If you enjoy a technical challenge, you also can use Windows’ built-in cipher command to overwrite any or all of your hard drive with random data. Using cipher isn’t complicated but does require great care. A misstep can wipe out your hard drive, with no hope of data recovery.

Still, I know some of you will want to look at it — I did! — if only to marvel at the sheer destructive potential of the command line. Read all about it in Knowledge Base article 315672, “How to use Cipher.exe to overwrite deleted data in Windows.” The article is old, but the cipher command is built into all current Windows, including Win7. And it still supports the data-wiping /w switch.

Need more options? Try a general Web search using these terms:

data wipe windows

When you find a data-wiping tool you like, use it regularly — and all your deleted/moved/cut files will vanish safely beyond recovery.

What’s this “ASP.NET” user sign-in screen?

Ax Kramer found a new user account on his PC — one he doesn’t recall ever setting up.

• “I recently discovered a new user account on my Win7 computer that does not show up on the sign-in screen when the computer starts or when a request to switch users is done. It’s an ASP.NET machine, standard user, password-protected.

  I suspect that it may have something to do with Windows Media Center, but I don’t know that for sure. Can you spread some light on this?
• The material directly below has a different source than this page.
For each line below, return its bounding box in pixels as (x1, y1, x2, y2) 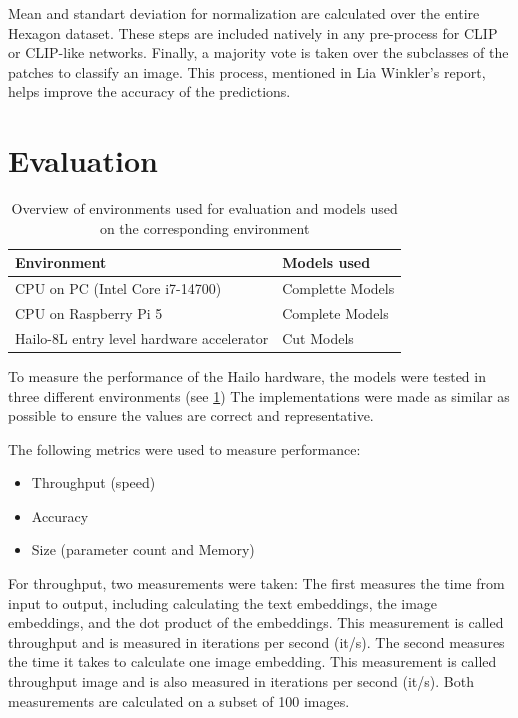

Thank you.”

That ASP.NET user account is a remnant of some obsolete software, Jim. It belongs to the early days of Microsoft’s .Net Framework when that software was more of a developer’s tool than anything else. Specifically, .Net Framework 1.1 created an ASP.NET account that the software could use to avoid permissioning problems.

XP machines commonly used this device years ago, so I’m guessing that your current PC hardware probably started out running XP and was recently upgraded to Windows 7. The upgrade picked up all the accounts on your machine, including the old ASP.NET account, and carried them over to the new set-up.

Unless you’re doing software development for .Net programs, you can safely delete the account.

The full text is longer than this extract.